» **WORK TASK**
Could you retype exactly the lines below between the one holding "complicated processes) we" and the one holding "Give the box", inclusive, leaving out any pictures?

Records from a data source:
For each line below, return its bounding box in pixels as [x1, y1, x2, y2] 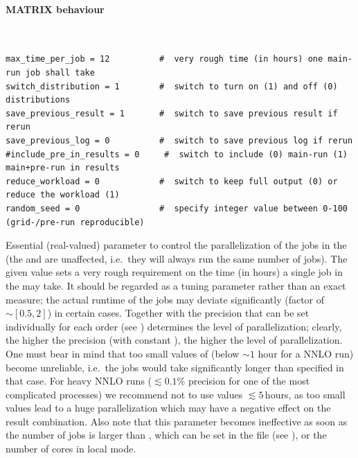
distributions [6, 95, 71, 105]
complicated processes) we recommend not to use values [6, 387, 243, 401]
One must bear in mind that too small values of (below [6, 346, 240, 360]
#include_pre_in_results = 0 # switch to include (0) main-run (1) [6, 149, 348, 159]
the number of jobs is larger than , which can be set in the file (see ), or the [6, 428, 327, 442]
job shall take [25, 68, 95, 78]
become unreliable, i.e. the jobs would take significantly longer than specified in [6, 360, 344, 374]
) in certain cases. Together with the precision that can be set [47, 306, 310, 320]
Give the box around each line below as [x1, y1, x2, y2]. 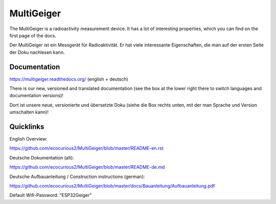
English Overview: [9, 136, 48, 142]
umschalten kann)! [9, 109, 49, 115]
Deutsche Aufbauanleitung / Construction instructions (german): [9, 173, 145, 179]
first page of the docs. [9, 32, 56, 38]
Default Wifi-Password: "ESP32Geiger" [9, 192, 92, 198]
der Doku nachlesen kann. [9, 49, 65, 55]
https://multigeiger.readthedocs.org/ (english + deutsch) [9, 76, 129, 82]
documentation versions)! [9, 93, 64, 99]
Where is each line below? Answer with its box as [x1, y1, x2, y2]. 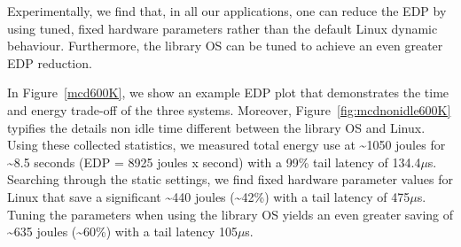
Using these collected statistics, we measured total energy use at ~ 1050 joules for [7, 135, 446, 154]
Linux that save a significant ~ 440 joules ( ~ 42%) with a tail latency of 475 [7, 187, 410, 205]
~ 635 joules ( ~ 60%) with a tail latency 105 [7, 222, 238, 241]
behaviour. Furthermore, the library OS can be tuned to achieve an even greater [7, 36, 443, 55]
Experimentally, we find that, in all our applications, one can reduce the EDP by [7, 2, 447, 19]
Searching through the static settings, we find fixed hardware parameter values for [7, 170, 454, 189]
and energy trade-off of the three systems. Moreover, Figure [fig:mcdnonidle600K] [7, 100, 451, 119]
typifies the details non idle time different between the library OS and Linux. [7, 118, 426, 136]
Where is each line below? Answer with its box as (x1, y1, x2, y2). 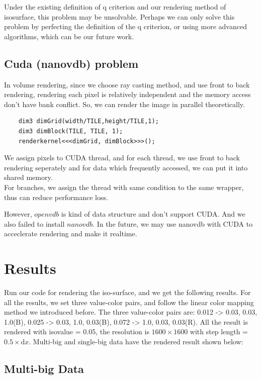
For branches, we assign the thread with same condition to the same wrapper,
...
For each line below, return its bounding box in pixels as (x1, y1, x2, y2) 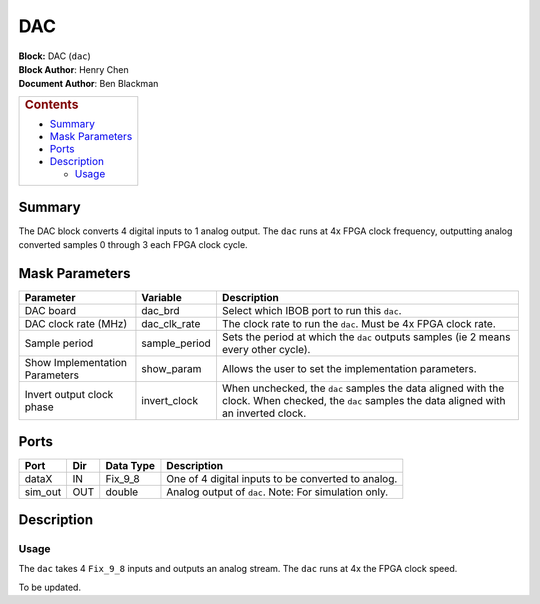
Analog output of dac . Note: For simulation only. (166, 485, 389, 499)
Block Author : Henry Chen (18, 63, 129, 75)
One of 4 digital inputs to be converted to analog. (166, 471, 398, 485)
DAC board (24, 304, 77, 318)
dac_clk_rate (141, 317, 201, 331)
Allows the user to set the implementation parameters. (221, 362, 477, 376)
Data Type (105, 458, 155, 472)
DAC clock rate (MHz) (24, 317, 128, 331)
...
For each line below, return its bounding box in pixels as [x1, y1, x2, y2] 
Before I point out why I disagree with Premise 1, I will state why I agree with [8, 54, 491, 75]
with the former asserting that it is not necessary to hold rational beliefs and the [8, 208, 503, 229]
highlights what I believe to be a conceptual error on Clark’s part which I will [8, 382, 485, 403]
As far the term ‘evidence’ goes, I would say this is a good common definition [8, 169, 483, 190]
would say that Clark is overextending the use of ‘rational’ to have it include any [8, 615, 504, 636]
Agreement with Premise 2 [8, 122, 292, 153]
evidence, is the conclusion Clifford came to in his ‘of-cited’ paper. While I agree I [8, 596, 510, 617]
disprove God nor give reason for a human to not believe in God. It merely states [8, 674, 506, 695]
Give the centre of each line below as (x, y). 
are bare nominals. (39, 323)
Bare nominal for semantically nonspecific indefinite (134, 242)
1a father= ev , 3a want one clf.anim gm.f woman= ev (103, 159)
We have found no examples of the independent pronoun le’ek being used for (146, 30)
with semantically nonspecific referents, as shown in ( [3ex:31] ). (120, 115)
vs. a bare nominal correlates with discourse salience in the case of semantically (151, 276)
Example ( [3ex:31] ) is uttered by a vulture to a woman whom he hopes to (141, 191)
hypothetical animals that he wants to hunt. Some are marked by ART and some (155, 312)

» **RESULT**
complicated processes) we recommend not to use values [6, 387, 243, 401]
One must bear in mind that too small values of (below [6, 346, 240, 360]
#include_pre_in_results = 0 # switch to include (0) main-run (1) [6, 149, 348, 159]
the number of jobs is larger than , which can be set in the file (see ), or the [6, 428, 327, 442]
job shall take [25, 68, 95, 78]
become unreliable, i.e. the jobs would take significantly longer than specified in [6, 360, 344, 374]
) in certain cases. Together with the precision that can be set [47, 306, 310, 320]
Give the box around each line below as [x1, y1, x2, y2]. 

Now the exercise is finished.